■ Aim of the task ■
What is needed is an exact transcription of every record, minus the pictures.

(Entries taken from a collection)
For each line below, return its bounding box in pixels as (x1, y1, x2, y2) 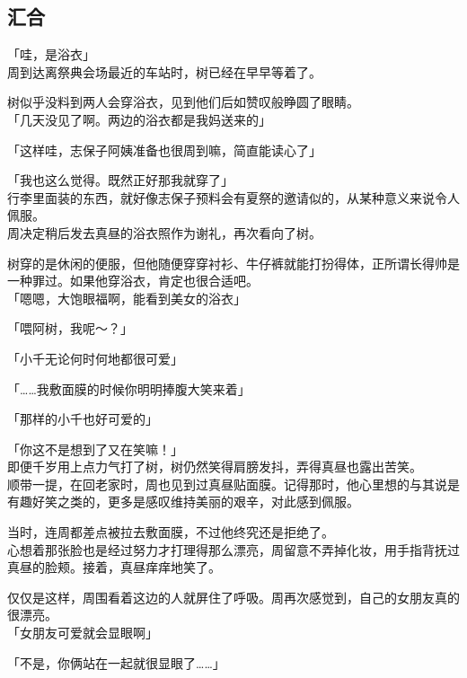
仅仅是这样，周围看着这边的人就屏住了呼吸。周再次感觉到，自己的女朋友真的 (7, 587, 460, 606)
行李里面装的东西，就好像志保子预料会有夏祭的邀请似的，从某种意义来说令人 (7, 188, 460, 207)
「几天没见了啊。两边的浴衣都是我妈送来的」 (7, 110, 271, 128)
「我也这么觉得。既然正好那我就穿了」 (7, 171, 233, 189)
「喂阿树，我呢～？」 (7, 319, 133, 338)
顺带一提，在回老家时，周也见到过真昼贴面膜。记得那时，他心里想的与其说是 (7, 474, 460, 493)
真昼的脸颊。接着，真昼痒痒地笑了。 (7, 558, 221, 577)
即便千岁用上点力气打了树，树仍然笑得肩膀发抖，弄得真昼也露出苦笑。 (7, 457, 422, 476)

■ Reply ■
For each line below, return its bounding box in pixels as (x1, y1, x2, y2) 
仅仅是这样，周围看着这边的人就屏住了呼吸。周再次感觉到，自己的女朋友真的 (7, 587, 460, 606)
行李里面装的东西，就好像志保子预料会有夏祭的邀请似的，从某种意义来说令人 (7, 188, 460, 207)
「几天没见了啊。两边的浴衣都是我妈送来的」 (7, 110, 271, 128)
「我也这么觉得。既然正好那我就穿了」 (7, 171, 233, 189)
「喂阿树，我呢～？」 (7, 319, 133, 338)
顺带一提，在回老家时，周也见到过真昼贴面膜。记得那时，他心里想的与其说是 (7, 474, 460, 493)
真昼的脸颊。接着，真昼痒痒地笑了。 (7, 558, 221, 577)
即便千岁用上点力气打了树，树仍然笑得肩膀发抖，弄得真昼也露出苦笑。 (7, 457, 422, 476)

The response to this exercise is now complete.